═══ EXTRACTED MATERIAL ═══

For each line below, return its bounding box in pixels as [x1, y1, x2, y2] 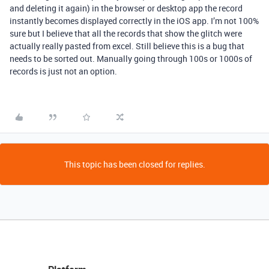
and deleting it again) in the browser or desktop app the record [10, 2, 243, 14]
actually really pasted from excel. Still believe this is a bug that [10, 40, 244, 52]
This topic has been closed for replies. [64, 158, 205, 170]
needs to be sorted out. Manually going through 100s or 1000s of [10, 52, 252, 64]
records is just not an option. [10, 65, 117, 77]
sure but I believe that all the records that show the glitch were [10, 27, 242, 39]
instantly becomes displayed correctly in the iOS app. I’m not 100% [10, 14, 259, 26]
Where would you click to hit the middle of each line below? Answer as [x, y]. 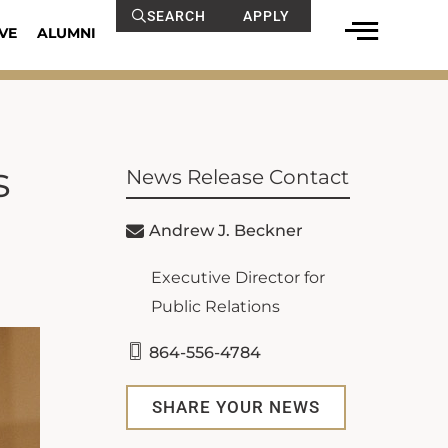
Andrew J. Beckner [226, 230]
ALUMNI [66, 33]
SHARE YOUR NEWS [236, 407]
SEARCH [176, 16]
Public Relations [215, 306]
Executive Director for [238, 277]
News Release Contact [237, 177]
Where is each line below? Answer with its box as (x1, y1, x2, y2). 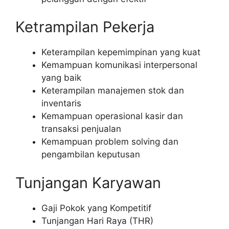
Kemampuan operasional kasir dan (41, 111, 183, 122)
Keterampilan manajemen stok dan (41, 85, 184, 96)
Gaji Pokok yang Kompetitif (41, 202, 151, 213)
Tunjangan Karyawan (15, 173, 161, 192)
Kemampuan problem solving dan (41, 136, 178, 147)
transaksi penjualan (41, 124, 121, 134)
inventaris (41, 98, 81, 109)
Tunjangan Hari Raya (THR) (41, 215, 153, 226)
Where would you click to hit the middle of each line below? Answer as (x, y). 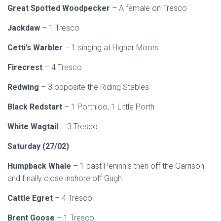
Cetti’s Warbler (36, 48)
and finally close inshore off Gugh (65, 178)
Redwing (24, 87)
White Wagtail (34, 127)
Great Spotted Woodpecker (60, 8)
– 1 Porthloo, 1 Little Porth (109, 107)
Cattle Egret (31, 198)
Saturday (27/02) (38, 146)
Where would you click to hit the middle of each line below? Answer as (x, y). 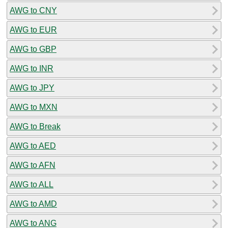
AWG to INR (32, 68)
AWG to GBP (33, 49)
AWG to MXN (34, 107)
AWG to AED (33, 146)
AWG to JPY (32, 88)
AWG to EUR (33, 30)
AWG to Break (35, 126)
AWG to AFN (33, 165)
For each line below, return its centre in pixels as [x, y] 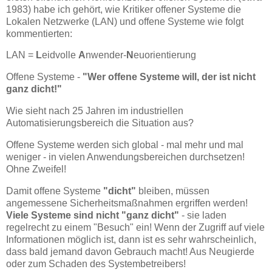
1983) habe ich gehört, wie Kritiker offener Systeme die [124, 9]
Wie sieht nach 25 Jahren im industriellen [95, 111]
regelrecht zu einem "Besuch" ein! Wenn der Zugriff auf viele [135, 227]
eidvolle [60, 55]
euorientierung [165, 55]
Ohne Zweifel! [36, 169]
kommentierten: [39, 33]
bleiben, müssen [173, 191]
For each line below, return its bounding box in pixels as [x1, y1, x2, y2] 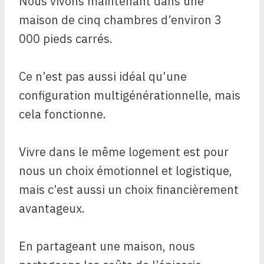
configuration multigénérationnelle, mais [19, 87, 240, 104]
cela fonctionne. [19, 106, 106, 123]
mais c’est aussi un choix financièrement [19, 181, 239, 198]
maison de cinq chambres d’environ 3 [19, 12, 222, 28]
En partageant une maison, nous [19, 238, 195, 255]
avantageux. [19, 200, 85, 217]
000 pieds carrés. [19, 31, 113, 47]
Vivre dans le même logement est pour [19, 144, 229, 160]
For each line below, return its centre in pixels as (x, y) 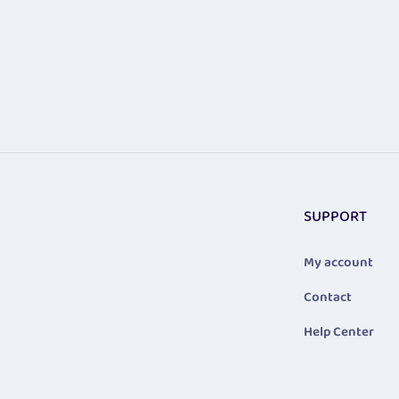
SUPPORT (335, 217)
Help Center (338, 333)
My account (338, 263)
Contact (327, 298)
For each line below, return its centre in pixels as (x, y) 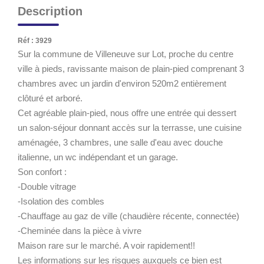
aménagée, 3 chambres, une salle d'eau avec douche (120, 142)
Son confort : (42, 171)
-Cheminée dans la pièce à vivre (80, 230)
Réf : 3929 (35, 40)
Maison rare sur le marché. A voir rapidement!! (106, 245)
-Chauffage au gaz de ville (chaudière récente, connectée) (128, 216)
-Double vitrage (47, 186)
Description (50, 11)
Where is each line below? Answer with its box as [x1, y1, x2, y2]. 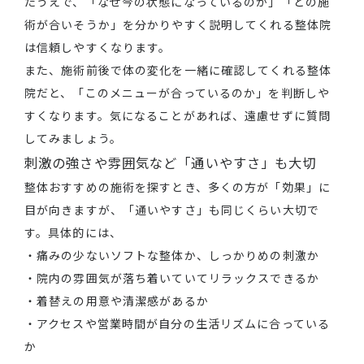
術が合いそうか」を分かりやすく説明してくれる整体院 [24, 16, 331, 33]
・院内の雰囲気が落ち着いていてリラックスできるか [24, 270, 319, 287]
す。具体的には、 [24, 224, 122, 241]
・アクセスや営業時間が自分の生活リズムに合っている [24, 315, 330, 332]
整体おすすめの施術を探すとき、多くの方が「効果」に [24, 179, 331, 196]
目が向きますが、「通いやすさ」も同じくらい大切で [24, 201, 319, 219]
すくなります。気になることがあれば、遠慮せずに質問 [24, 107, 331, 124]
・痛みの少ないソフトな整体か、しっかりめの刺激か [24, 247, 319, 264]
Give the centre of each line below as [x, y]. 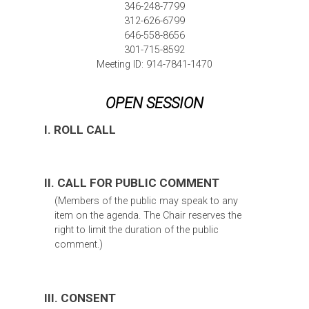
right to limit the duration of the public [136, 230]
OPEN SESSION [154, 103]
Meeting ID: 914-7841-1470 [154, 64]
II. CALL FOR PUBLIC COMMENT [131, 182]
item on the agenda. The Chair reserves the [148, 215]
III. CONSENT [80, 298]
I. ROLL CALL [80, 129]
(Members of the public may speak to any [146, 201]
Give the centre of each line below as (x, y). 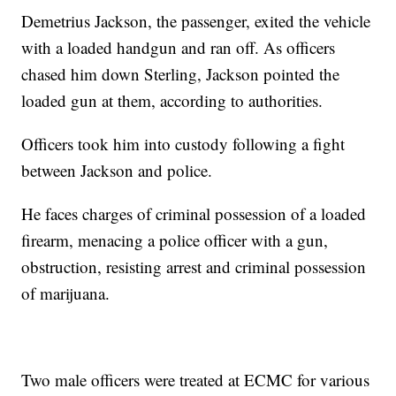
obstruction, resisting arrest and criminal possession (194, 267)
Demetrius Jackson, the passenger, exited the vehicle (196, 21)
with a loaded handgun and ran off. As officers (179, 48)
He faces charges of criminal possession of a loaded (194, 214)
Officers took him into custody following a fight (183, 144)
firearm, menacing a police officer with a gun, (175, 240)
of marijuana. (69, 293)
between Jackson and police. (117, 171)
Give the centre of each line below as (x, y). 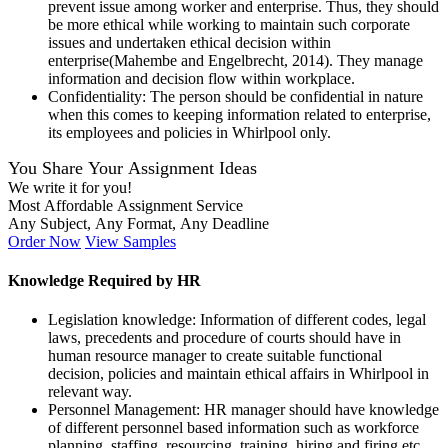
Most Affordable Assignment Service (125, 205)
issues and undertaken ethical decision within (189, 42)
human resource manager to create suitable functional (215, 356)
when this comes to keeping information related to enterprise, (239, 114)
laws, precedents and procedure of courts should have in (224, 338)
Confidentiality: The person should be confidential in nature (235, 96)
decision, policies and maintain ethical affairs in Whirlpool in (238, 374)
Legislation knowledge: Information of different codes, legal (237, 320)
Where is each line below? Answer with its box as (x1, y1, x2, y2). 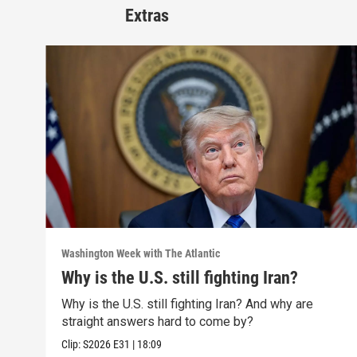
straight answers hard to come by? (61, 313, 254, 329)
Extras (125, 6, 169, 26)
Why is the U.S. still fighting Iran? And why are (61, 296, 314, 312)
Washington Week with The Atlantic (61, 246, 221, 260)
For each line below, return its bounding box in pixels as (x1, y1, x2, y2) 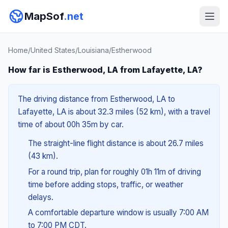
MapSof (24, 10, 64, 22)
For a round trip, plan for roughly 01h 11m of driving (27, 166, 201, 177)
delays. (27, 192, 53, 202)
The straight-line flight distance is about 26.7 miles (27, 138, 204, 148)
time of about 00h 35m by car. (18, 120, 124, 129)
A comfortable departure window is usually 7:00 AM (27, 208, 209, 218)
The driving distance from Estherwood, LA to (18, 94, 175, 104)
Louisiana (78, 46, 109, 54)
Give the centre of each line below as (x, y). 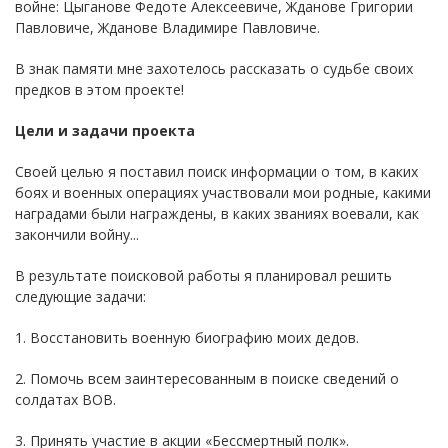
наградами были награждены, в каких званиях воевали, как (217, 213)
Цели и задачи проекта (105, 130)
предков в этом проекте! (99, 89)
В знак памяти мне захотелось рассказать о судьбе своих (214, 68)
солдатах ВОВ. (65, 399)
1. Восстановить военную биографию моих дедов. (187, 337)
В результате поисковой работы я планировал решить (203, 275)
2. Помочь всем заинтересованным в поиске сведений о (207, 378)
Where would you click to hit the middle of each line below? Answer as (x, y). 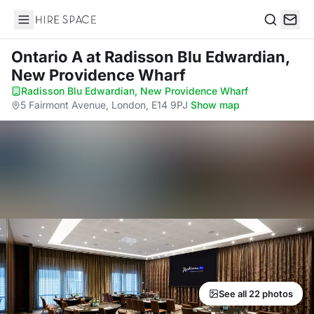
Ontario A (49, 57)
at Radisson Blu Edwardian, (188, 57)
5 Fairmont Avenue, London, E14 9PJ (104, 105)
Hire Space (42, 27)
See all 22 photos (256, 294)
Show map (215, 105)
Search (281, 34)
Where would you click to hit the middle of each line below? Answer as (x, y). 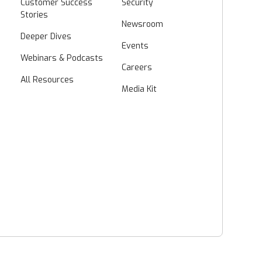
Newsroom (142, 24)
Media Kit (139, 89)
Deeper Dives (46, 36)
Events (135, 46)
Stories (34, 15)
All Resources (47, 80)
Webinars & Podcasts (61, 58)
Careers (137, 67)
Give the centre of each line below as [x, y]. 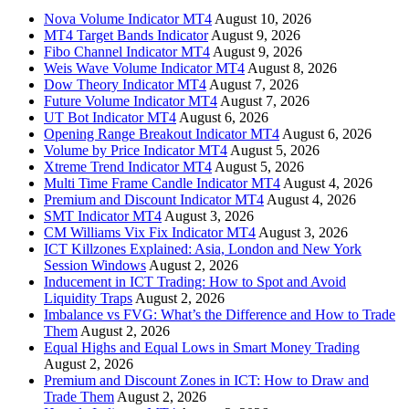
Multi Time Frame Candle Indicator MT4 [162, 184]
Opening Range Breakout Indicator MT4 [162, 134]
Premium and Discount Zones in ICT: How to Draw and [206, 381]
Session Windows [95, 266]
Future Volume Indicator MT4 [131, 101]
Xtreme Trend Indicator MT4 [128, 167]
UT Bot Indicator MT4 [110, 118]
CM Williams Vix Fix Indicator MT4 [150, 233]
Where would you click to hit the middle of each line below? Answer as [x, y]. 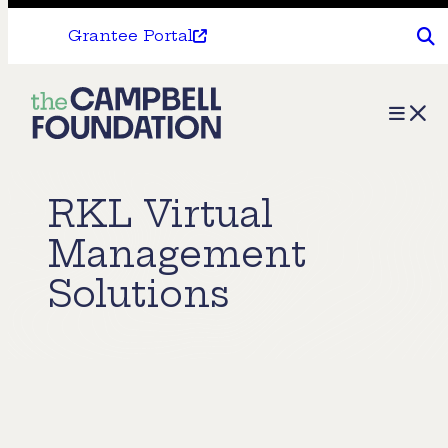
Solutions [139, 294]
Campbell [87, 142]
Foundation [96, 180]
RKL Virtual [160, 214]
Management [177, 254]
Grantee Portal [130, 35]
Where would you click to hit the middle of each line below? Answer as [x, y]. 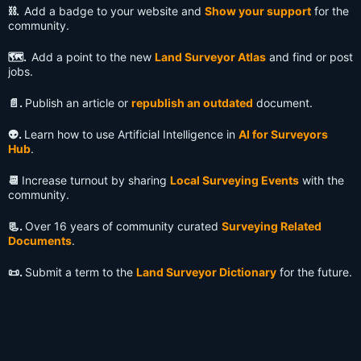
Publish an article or [78, 103]
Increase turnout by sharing [96, 180]
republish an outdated [192, 103]
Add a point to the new [93, 57]
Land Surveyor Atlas [210, 57]
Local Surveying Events [234, 180]
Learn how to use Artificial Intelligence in [131, 135]
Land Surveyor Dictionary [206, 272]
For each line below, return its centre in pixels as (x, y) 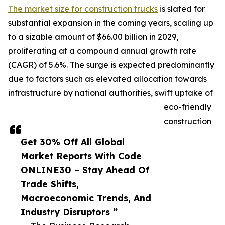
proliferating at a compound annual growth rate (102, 51)
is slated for (181, 9)
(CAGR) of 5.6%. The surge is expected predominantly (111, 65)
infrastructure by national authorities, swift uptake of (110, 93)
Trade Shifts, (50, 184)
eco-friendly (188, 107)
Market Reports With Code (81, 156)
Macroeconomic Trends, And (86, 198)
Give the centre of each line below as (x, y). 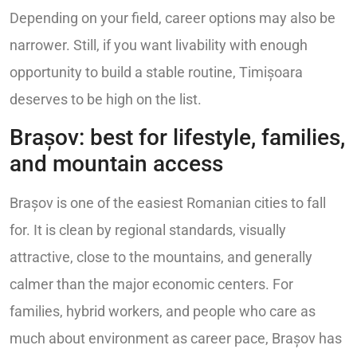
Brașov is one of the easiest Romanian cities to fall (168, 203)
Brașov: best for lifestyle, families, (177, 138)
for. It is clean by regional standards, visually (148, 230)
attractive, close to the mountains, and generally (161, 257)
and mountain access (116, 164)
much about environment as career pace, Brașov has (176, 339)
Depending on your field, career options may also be (173, 18)
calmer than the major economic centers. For (151, 284)
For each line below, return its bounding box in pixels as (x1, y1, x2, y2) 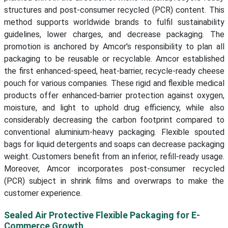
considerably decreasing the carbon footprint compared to (4, 115, 224, 125)
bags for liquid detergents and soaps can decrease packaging (4, 139, 224, 150)
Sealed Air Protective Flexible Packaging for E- (4, 210, 200, 221)
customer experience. (4, 188, 82, 198)
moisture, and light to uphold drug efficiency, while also (4, 103, 224, 113)
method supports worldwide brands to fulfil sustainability (4, 17, 224, 27)
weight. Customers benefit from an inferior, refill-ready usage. (4, 152, 224, 162)
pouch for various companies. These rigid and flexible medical (4, 78, 224, 89)
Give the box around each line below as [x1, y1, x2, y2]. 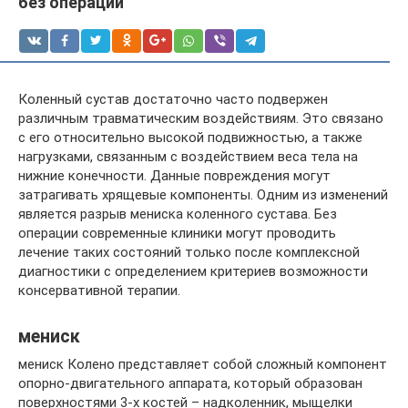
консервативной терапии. [18, 282, 180, 299]
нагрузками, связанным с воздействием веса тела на [18, 148, 358, 165]
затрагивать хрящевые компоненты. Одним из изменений [18, 187, 388, 203]
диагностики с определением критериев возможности [18, 263, 368, 280]
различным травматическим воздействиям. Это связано [18, 110, 383, 127]
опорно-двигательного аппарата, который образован [18, 375, 362, 392]
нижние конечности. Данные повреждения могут [18, 168, 331, 184]
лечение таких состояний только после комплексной [18, 244, 360, 260]
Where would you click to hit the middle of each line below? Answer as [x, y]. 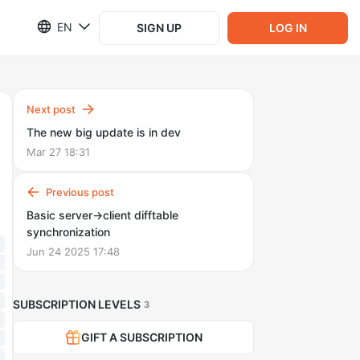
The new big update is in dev [104, 132]
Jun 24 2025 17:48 [73, 252]
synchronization [68, 232]
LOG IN [288, 27]
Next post [51, 109]
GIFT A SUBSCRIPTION [141, 337]
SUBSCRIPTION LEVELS [77, 304]
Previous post [80, 192]
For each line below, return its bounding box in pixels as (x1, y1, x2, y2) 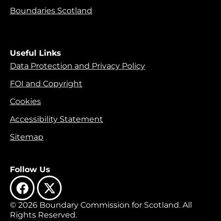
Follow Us (10, 165, 50, 174)
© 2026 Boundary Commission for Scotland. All (10, 200, 192, 210)
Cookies (10, 97, 41, 106)
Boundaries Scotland (10, 6, 92, 15)
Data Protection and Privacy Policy (10, 61, 145, 71)
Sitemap (10, 132, 43, 142)
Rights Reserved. (10, 210, 77, 220)
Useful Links (10, 48, 61, 58)
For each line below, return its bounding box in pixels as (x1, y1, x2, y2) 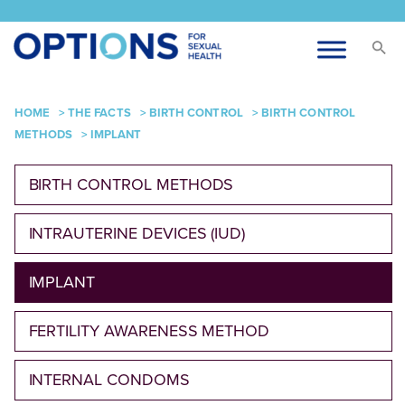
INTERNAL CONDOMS (28, 370, 190, 390)
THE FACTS (67, 106, 131, 120)
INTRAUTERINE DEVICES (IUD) (28, 223, 246, 243)
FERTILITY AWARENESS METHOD (28, 321, 270, 341)
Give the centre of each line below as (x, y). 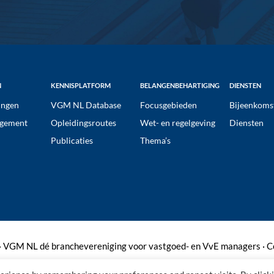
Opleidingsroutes (83, 122)
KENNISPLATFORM (80, 85)
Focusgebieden (168, 105)
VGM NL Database (86, 105)
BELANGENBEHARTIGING (180, 85)
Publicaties (72, 140)
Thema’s (155, 140)
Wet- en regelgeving (178, 122)
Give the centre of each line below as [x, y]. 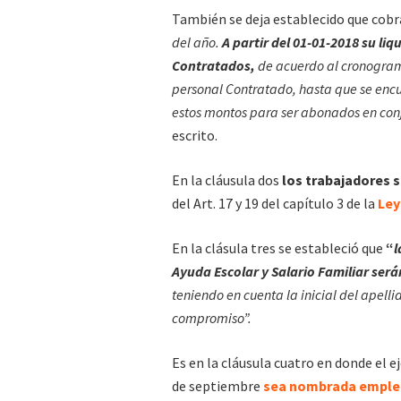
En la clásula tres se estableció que [279, 247]
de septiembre [218, 385]
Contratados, [213, 65]
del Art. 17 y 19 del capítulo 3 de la [275, 203]
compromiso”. [213, 317]
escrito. [195, 135]
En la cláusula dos [227, 179]
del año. [197, 42]
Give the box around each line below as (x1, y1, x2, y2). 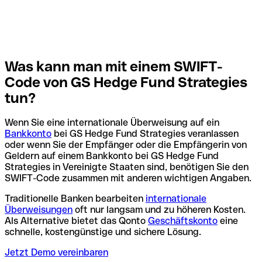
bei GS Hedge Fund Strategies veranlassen (51, 128, 239, 140)
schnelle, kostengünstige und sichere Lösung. (5, 226, 201, 238)
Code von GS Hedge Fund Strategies (5, 74, 247, 90)
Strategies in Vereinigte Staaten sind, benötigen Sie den (5, 161, 249, 173)
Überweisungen (5, 204, 73, 216)
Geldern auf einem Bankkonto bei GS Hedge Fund (5, 150, 219, 162)
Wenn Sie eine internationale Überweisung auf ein (5, 117, 219, 129)
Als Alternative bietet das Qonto (5, 215, 148, 227)
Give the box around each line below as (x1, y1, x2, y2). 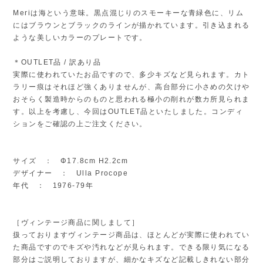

═══

WHAT IS NEEDED: Where a picture appears in the records above, omit it, and transcribe exactly the stretch of lines from the one with "SHARE YOUR NEWS [236, 407]" through the one with "Great Spotted Woodpecker (60, 8)".

SOLUTION BELOW:
SHARE YOUR NEWS [236, 407]
SEARCH [176, 16]
Public Relations [215, 306]
Executive Director for [238, 277]
News Release Contact [237, 177]
Where is each line below? Answer with its box as (x1, y1, x2, y2). 
Kemampuan operasional kasir dan (41, 111, 183, 122)
Keterampilan manajemen stok dan (41, 85, 184, 96)
Gaji Pokok yang Kompetitif (41, 202, 151, 213)
Tunjangan Karyawan (15, 173, 161, 192)
Kemampuan problem solving dan (41, 136, 178, 147)
transaksi penjualan (41, 124, 121, 134)
inventaris (41, 98, 81, 109)
Tunjangan Hari Raya (THR) (41, 215, 153, 226)
Where would you click to hit the middle of each line below? Answer as (x, y). 
Cetti’s Warbler (36, 48)
and finally close inshore off Gugh (65, 178)
Redwing (24, 87)
White Wagtail (34, 127)
Great Spotted Woodpecker (60, 8)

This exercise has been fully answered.